- Flag of the Turks and Caicos Islands
- CG code: TCA
- CGA: Turks and Caicos Islands Commonwealth Games Association

in Glasgow, Scotland 23 July 2026 – 2 August 2026
- Competitors: 9 in 2 sports
- Flag bearer: Lerano Missick
- Baton bearer: Arleigha Hall
- Medals: Gold 0 Silver 0 Bronze 0 Total 0

Commonwealth Games appearances (overview)
- 1978; 1982–1994; 1998; 2002; 2006; 2010; 2014; 2018; 2022; 2026; 2030;

= Turks and Caicos Islands at the 2026 Commonwealth Games =

The Turks and Caicos Islands competed at the 2026 Commonwealth Games in Glasgow, Scotland. This marked The Turks and Caicos Islands' 9th participation at the games, after making its debut at the 1978 Commonwealth Games.

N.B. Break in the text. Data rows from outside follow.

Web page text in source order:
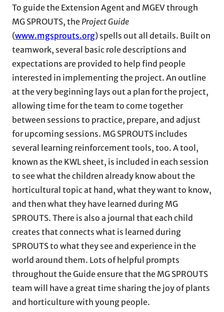
To guide the Extension Agent and MGEV through
MG SPROUTS, the Project Guide
(www.mgsprouts.org) spells out all details. Built on
teamwork, several basic role descriptions and
expectations are provided to help find people
interested in implementing the project. An outline
at the very beginning lays out a plan for the project,
allowing time for the team to come together
between sessions to practice, prepare, and adjust
for upcoming sessions. MG SPROUTS includes
several learning reinforcement tools, too. A tool,
known as the KWL sheet, is included in each session
to see what the children already know about the
horticultural topic at hand, what they want to know,
and then what they have learned during MG
SPROUTS. There is also a journal that each child
creates that connects what is learned during
SPROUTS to what they see and experience in the
world around them. Lots of helpful prompts
throughout the Guide ensure that the MG SPROUTS
team will have a great time sharing the joy of plants
and horticulture with young people.
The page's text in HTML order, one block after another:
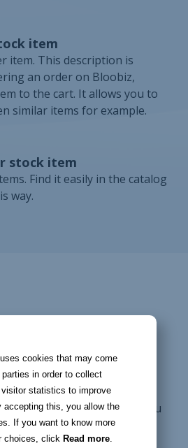
cookies that may come
in order to collect
statistics to improve
accepting this, you allow the
If you want to know more
choices, click Read more.
item
item. This description is
an order on Bloobiz,
to the cart. It allows you to
similar items for example.
stock item
Find it easily in the catalog
way.
requests
in a ticket. Use reminders
it on time. Display on
to be processed so you
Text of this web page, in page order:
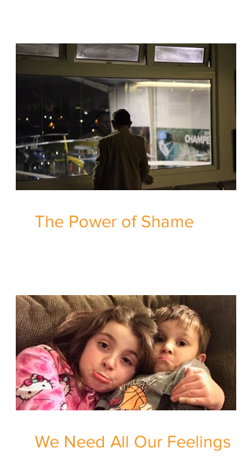
The Power of Shame
We Need All Our Feelings
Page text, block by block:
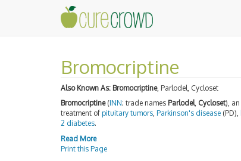
Bromocriptine
Also Known As: Bromocriptine, Parlodel, Cycloset
Bromocriptine(INN; trade names Parlodel, Cycloset), an
treatment of pituitary tumors, Parkinson's disease (PD),
2 diabetes.
Read More
Print this Page
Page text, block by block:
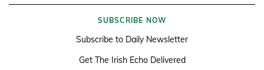
SUBSCRIBE NOW
Subscribe to Daily Newsletter
Get The Irish Echo Delivered

The King's Baton relay stopped in the Islands in June 2025. The Turks and Caicos Islands team competed in two sports: athletics and swimming. The Turks and Caicos Islands team consisted of nine athletes (seven men and two women).

Athlete Lerano Missick was the country's flagbearer during the opening ceremony. Meanwhile, swimmer Arleigha Hall was the baton bearer during the opening ceremony.

==Competitors==
The following is the list of number of competitors participating at the Games per sport/discipline.

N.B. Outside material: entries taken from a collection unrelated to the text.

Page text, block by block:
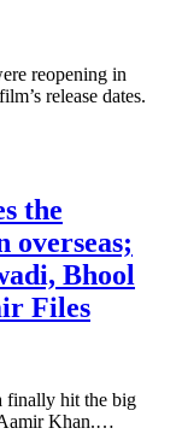
reopening in
release dates.
the
overseas;
Bhool
Files
finally hit the big
Aamir Khan.…

| Sport | Men | Women | Total |
|---|---|---|---|
| Athletics | 6 | 1 | 7 |
| Swimming | 1 | 1 | 2 |
| Total | 7 | 2 | 9 |

==Athletics==

The Turks and Caicos Islands entered seven athletes (six men and one woman).

Track events

| Athlete | Event | Heat |  | Semifinal |  | Final |  |
| Result | Rank | Result | Rank | Result | Rank |
| Ronaldo Registre | Men's 100 m | 10.76 | 6 | Did not advance |  |  |  |
| Markey Zephirin | 11.00 | 6 | Did not advance |  |  |  |
| Lerano Missick | Men's 200 m | DNS |  |  |  |  |  |
| Rayvon Black | Men's 400 m | 47.80 | 5 | Did not advance |  |  |  |
| Lerano Missick | 48.83 | 6 | Did not advance |  |  |  |
| Eliasu Ali Jr | Men's 800 m | 1:59.21 | 7 | Did not advance |  |  |  |
| Rayvon Black Lerano Missick Ronaldo Registre Markey Zephirin | Men's 4 × 100 m relay | 41.21 SB | 6 | —N/a |  | Did not advance |  |
| Tanesia Sylvina Gardiner | Women's 800 m | 2:24.28 | 7 | Did not advance |  |  |  |

Field event

| Athlete | Event | Final |  |
| Distance | Rank |
| Tayjo Oppong-Adjei | Men's discus throw | 50.27 | 10 |

==Swimming==

The Turks and Caicos Islands entered two swimmers.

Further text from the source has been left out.